In his Opening Remarks at the Securities Regulation Institute on January 22, 2018, Securities and Exchange Commission (SEC) Chairman Jay Clayton warned that the SEC is on high alert for ICO’s that are technically structured to avoid being regulated as securities but nevertheless violate the “spirit” of the securities laws. The following is the exact text of his comments on the SEC’s “expectations for market professionals, particularly when dealing with new products or new forms of old products,” in particular ICO’s:
My first message is simple and a bit stern. Market professionals, especially gatekeepers, need to act responsibly and hold themselves to high standards. To be blunt, from what I have seen recently, particularly in the initial coin offering (“ICO”) space, they can do better.

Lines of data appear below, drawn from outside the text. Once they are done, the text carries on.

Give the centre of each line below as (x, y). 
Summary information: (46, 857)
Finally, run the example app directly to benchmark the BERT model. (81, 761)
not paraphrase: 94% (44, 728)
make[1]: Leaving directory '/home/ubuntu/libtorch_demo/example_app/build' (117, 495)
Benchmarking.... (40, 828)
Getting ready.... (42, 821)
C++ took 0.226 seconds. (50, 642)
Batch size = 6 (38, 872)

Our securities laws – and 80 plus years of practice – assume that securities lawyers, accountants, underwriters, and dealers will act responsibly. It is expected that they will bring expertise, judgment, and a healthy dose of skepticism to their work. Said another way, even when the issue presented is narrow, market professionals are relied upon to bring knowledge of the broad legal framework, accounting rules, and the markets to bear.

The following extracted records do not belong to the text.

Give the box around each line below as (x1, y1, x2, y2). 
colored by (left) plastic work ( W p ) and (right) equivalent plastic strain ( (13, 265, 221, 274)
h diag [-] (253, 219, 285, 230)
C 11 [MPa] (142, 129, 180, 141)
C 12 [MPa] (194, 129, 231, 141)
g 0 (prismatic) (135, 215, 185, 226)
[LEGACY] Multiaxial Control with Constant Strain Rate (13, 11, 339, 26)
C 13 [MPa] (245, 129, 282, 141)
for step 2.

Legal advice (or in the cases I will cite, the lack thereof) surrounding ICOs helps illustrate this point. Let me posit a few scenarios. First, and most disturbing to me, there are ICOs where the lawyers involved appear to be, on the one hand, assisting promoters in structuring offerings of products that have many of the key features of a securities offering, but call it an “ICO,” which sounds pretty close to an “IPO.” On the other hand, those lawyers claim the products are not securities, and the promoters proceed without compliance with the securities laws, which deprives investors of the substantive and procedural investor protection requirements of our securities laws.

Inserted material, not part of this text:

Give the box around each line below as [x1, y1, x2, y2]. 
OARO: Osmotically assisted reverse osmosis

Second are ICOs where the lawyers appear to have taken a step back from the key issues – including whether the “coin” is a security and whether the offering qualifies for an exemption from registration – even in circumstances where registration would likely be warranted. These lawyers appear to provide the “it depends” equivocal advice, rather than counseling their clients that the product they are promoting likely is a security. Their clients then proceed with the ICO without complying with the securities laws because those clients are willing to take the risk.
With respect to these two scenarios, I have instructed the SEC staff to be on high alert for approaches to ICOs that may be contrary to the spirit of our securities laws and the professional obligations of the U.S. securities bar.
I recognize that in some ICOs there is no market professional involved. The SEC is undertaking significant efforts to educate the public that unregistered securities investments offered by unregistered promoters, with no securities lawyers or accountants on the scene, are, in a word, dangerous.
The message is very clear: the SEC will not take kindly to elaborate attempts to disguise a securities offering as a sale of securities “utility tokens.” In other pronouncements, including the SEC’s July 2017 Report on The Dao, they emphasized that if a token is marketed as an investment with the possibility of significant investment returns, this will be a key consideration in finding that it is a security.